(Task instructions):
For the records below, please print exactly and only the lines from the one with "Anthony Bahr ’91 Engineering MBA" down to the one with "for the economy, by 2029/30.", both ends included, omitting the pictures.

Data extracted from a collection
.....
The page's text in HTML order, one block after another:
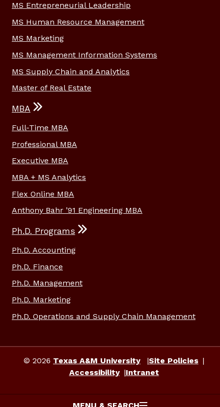
MS Entrepreneurial Leadership
MS Human Resource Management
MS Marketing
MS Management Information Systems
MS Supply Chain and Analytics
Master of Real Estate
MBA
Full-Time MBA
Professional MBA
Executive MBA
MBA + MS Analytics
Flex Online MBA
Anthony Bahr ’91 Engineering MBA
Ph.D. Programs
Ph.D. Accounting
Ph.D. Finance
Ph.D. Management
Ph.D. Marketing
Ph.D. Operations and Supply Chain Management
© 2026 Texas A&M University
Site Policies
Accessibility
Intranet
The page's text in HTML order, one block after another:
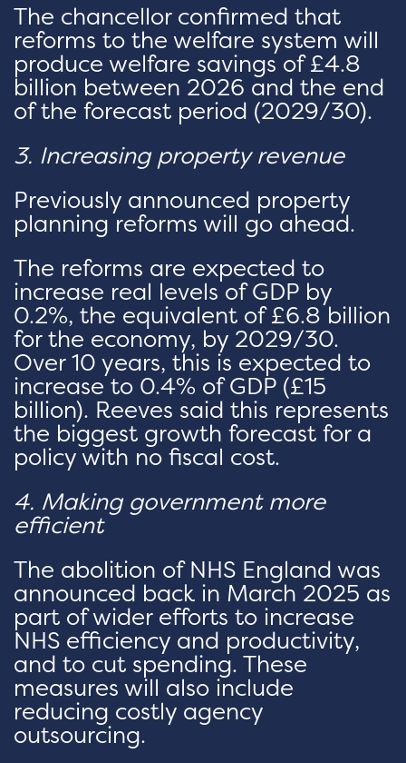
The chancellor confirmed that
reforms to the welfare system will
produce welfare savings of £4.8
billion between 2026 and the end
of the forecast period (2029/30).
3. Increasing property revenue
Previously announced property
planning reforms will go ahead.
The reforms are expected to
increase real levels of GDP by
0.2%, the equivalent of £6.8 billion
for the economy, by 2029/30.
Over 10 years, this is expected to
increase to 0.4% of GDP (£15
billion). Reeves said this represents
the biggest growth forecast for a
policy with no fiscal cost.
4. Making government more
efficient
The abolition of NHS England was
announced back in March 2025 as
part of wider efforts to increase
NHS efficiency and productivity,
and to cut spending. These
measures will also include
reducing costly agency
outsourcing.
.....
(Finished exercise):
Anthony Bahr ’91 Engineering MBA
Ph.D. Programs
Ph.D. Accounting
Ph.D. Finance
Ph.D. Management
Ph.D. Marketing
Ph.D. Operations and Supply Chain Management
© 2026 Texas A&M University
Site Policies
Accessibility
Intranet
The page's text in HTML order, one block after another:
The chancellor confirmed that
reforms to the welfare system will
produce welfare savings of £4.8
billion between 2026 and the end
of the forecast period (2029/30).
3. Increasing property revenue
Previously announced property
planning reforms will go ahead.
The reforms are expected to
increase real levels of GDP by
0.2%, the equivalent of £6.8 billion
for the economy, by 2029/30.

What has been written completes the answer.